2017 WAIRC 00869

Appeal against a decision of the Commission in matter no. APPL 11/2017 given on 7 April 2017

WESTERN AUSTRALIAN INDUSTRIAL RELATIONS COMMISSION

FULL BENCH

CITATION:2017 WAIRC 00869

CORAM / :The Honourable J H Smith, Acting President
Chief Commissioner P E Scott
ACTING Senior Commissioner S J Kenner
HEARD / : / BY WRITTEN SUBMISSIONS - 20 sEPTEMBER 2017, 21SEPTEMBER 2017 AND 28 September 2017

DELIVERED:MONDAY, 16 OCTOBER 2017

FILE NO.:FBA 7 OF 2017

BETWEEN / : / The Australian Rail, Tram and Bus Industry Union of Employees, West Australian Branch

Appellant

AND

Public Transport Authority of Western Australia

Respondent

ON APPEAL FROM:

2017 WAIRC 00869

Jurisdiction:Western Australian Industrial Relations Commission

Coram:Commissioner D J Matthews

Citation:[2017] WAIRC 00175; (2017) 97WAIG 365;

[2017] WAIRC 00205; (2017) 97WAIG 366

File No.:APPL 11 of 2017

CatchWords:Industrial Law (WA) - Supplementary decision - Orders to be made in light of reasons for decision

Legislation:Industrial Relations Act 1979 (WA) s27(1)(a), s27(1)(a)(ii), s27(1)(a)(iv), s46

Result:Order made

Representation:

Counsel:

Appellant:Mr C Fogliani

Respondent:Mr J Carroll

Solicitors:

Appellant:W.G. McNally Jones Staff Lawyers

Respondent:State Solicitor's Office

Supplementary Reasons for Decision

SMITH AP AND SCOTT CC:

Introduction

1In reasons for decision delivered on 19September 2017 ([2017]WAIRC 00830) the majority of the Full Bench upheld ground1 and ground4 of the appeal.

2Ground 1 stated that the Commissioner erred in law in dismissing the union's s27(1)(a) application. The union's application was an application to dismiss the substantive application, made by the Public Transport Authority of Western Australia (the PTA), pursuant to s46 of the Industrial Relations Act 1979 (WA) (the Act), to interpret the Public Transport Authority/ARTBIU (Transperth Train Operations Rail Car Drivers) Industrial Agreement 2016 (No.AG19 of 2016) (the Industrial Agreement) (APPL11 of 2017).

3Section27(1)(a)(ii) and s27(1)(a)(iv) empower the Commission to dismiss an application or refrain from hearing without proceeding to hear the substantive application.

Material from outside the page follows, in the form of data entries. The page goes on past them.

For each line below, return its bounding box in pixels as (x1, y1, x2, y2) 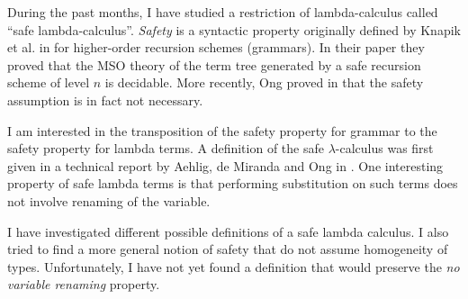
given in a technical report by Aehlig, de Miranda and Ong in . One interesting (7, 156, 444, 175)
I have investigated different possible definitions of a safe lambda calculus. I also (7, 222, 449, 240)
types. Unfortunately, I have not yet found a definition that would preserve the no (7, 257, 460, 276)
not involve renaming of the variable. (7, 191, 211, 210)
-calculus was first (335, 139, 434, 158)
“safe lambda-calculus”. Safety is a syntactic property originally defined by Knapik (7, 20, 461, 39)
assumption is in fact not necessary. (7, 90, 203, 109)
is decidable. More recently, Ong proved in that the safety (104, 73, 424, 92)
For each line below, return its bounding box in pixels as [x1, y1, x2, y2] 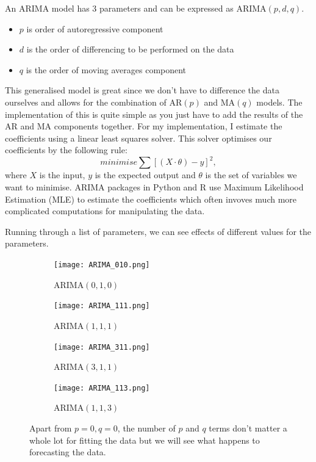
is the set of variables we [205, 168, 297, 181]
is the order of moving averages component [26, 63, 187, 76]
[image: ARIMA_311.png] [54, 342, 150, 352]
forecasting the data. [29, 446, 106, 458]
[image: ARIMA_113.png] [54, 383, 150, 392]
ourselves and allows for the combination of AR [5, 95, 182, 108]
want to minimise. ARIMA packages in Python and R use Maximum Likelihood [5, 181, 304, 193]
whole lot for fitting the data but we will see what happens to [29, 433, 260, 446]
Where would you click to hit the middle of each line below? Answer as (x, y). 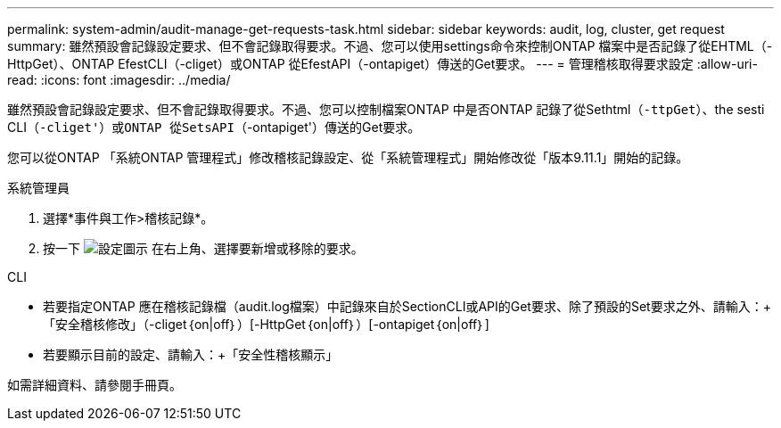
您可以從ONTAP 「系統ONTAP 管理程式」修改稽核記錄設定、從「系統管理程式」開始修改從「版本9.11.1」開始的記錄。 (348, 157)
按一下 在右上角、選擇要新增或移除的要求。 (203, 248)
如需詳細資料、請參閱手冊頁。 (95, 385)
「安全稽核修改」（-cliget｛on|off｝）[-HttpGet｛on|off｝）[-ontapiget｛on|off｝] (266, 324)
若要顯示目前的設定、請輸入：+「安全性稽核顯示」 (191, 354)
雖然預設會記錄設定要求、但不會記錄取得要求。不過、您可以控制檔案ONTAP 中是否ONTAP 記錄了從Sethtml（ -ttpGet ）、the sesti (386, 109)
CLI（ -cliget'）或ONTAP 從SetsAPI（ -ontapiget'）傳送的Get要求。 (214, 127)
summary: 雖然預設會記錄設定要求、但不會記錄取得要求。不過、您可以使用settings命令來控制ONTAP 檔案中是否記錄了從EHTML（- (390, 46)
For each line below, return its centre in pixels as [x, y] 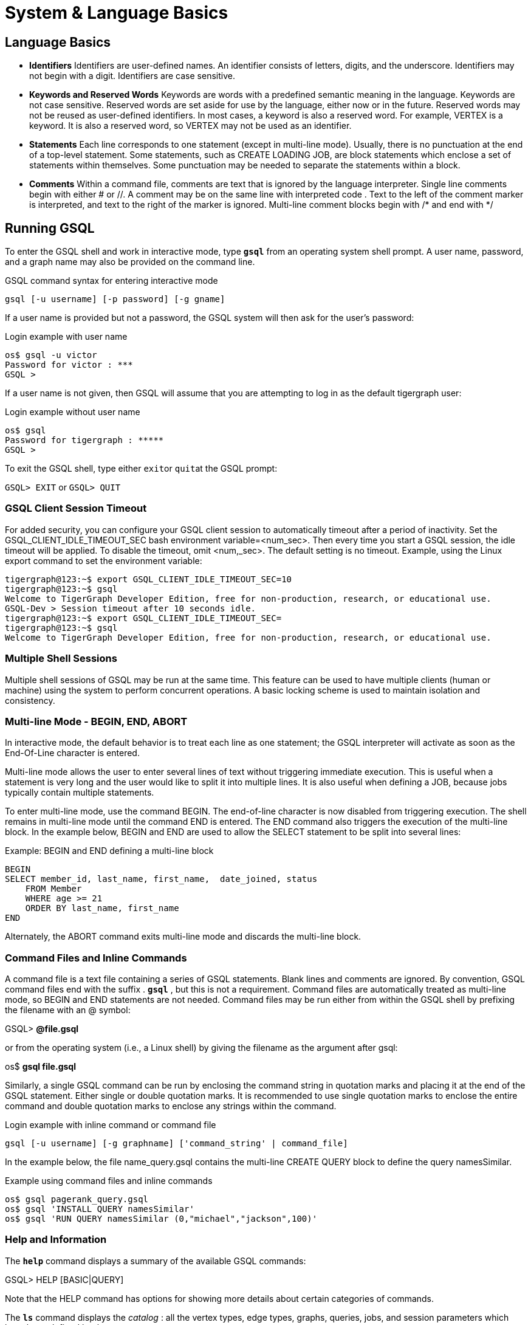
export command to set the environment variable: [104, 560]
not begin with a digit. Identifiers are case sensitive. [132, 76]
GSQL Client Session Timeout [76, 508]
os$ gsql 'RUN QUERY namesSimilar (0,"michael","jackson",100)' [161, 1219]
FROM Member [53, 889]
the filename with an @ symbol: [68, 1010]
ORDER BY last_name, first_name [102, 908]
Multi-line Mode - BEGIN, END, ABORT [96, 721]
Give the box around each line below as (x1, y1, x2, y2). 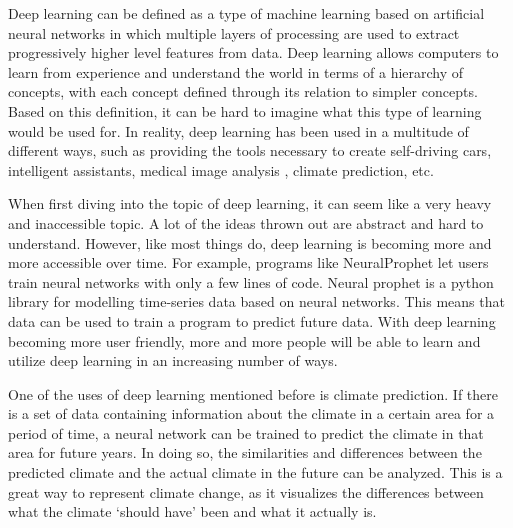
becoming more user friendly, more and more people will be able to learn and (8, 330, 481, 351)
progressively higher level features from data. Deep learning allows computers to (8, 42, 499, 63)
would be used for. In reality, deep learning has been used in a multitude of (8, 120, 469, 141)
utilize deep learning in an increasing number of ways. (8, 350, 338, 371)
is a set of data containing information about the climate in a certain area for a (8, 403, 495, 424)
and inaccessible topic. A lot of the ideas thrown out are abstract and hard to (8, 212, 484, 233)
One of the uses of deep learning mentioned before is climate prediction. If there (8, 383, 498, 404)
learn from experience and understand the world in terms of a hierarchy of (8, 61, 464, 82)
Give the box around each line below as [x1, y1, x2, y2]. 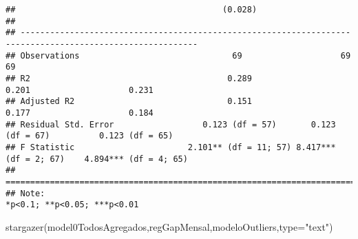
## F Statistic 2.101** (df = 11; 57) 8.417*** [6, 142, 336, 152]
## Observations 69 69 [6, 50, 351, 61]
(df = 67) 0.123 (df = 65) [6, 131, 173, 141]
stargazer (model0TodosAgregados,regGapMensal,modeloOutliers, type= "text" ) [6, 219, 333, 233]
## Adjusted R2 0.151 [6, 96, 252, 107]
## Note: [6, 188, 45, 198]
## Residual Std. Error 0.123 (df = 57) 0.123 [6, 119, 336, 129]
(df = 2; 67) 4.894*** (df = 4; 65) [6, 154, 188, 164]
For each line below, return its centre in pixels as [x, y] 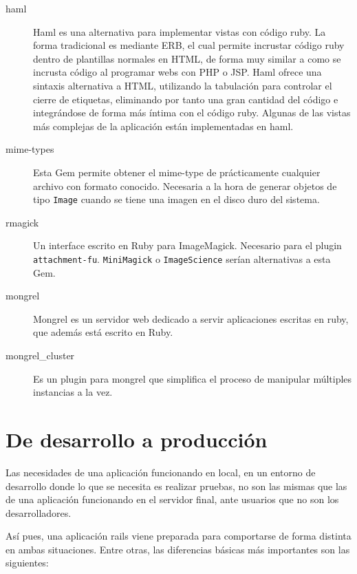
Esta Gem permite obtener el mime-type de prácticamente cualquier [177, 172]
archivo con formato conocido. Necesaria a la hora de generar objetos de [185, 185]
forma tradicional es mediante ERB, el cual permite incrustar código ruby [189, 45]
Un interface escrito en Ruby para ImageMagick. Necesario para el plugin [187, 245]
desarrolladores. [39, 512]
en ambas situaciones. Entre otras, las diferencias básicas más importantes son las [178, 549]
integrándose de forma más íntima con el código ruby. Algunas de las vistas [192, 113]
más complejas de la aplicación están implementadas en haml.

Section27(1)(a)(ii) and s27(1)(a)(iv) provide:

Except as otherwise provided in this Act, the Commission may, in relation to any matter before it—

(a)at any stage of the proceedings dismiss the matter or any part thereof or refrain from further hearing or determining the matter or part if it is satisfied—

(ii)that further proceedings are not necessary or desirable in the public interest; or

(iv)that for any other reason the matter or part should be dismissed or the hearing thereof discontinued, as the case may be;

4Ground 4 of the appeal raised an error going to determination of the substantive application in APPL11 of 2017.

5On 19 September 2017, the Full Bench issued a minute of proposed order in the following terms:

1.The appeal be and is hereby upheld.

2.The decisions made by the Commission in matter APPL11 of 2017 given on 24March 2017 ([2017] WAIRC 00175; (2017) 97 WAIG 365) and on 7April 2017 ([2017] WAIRC 00205; (2017) 97 WAIG 366) are hereby quashed.

6On 20 September 2017, by email, the PTA made the following submission:

The respondent wishes to raise the following matters regarding the minute.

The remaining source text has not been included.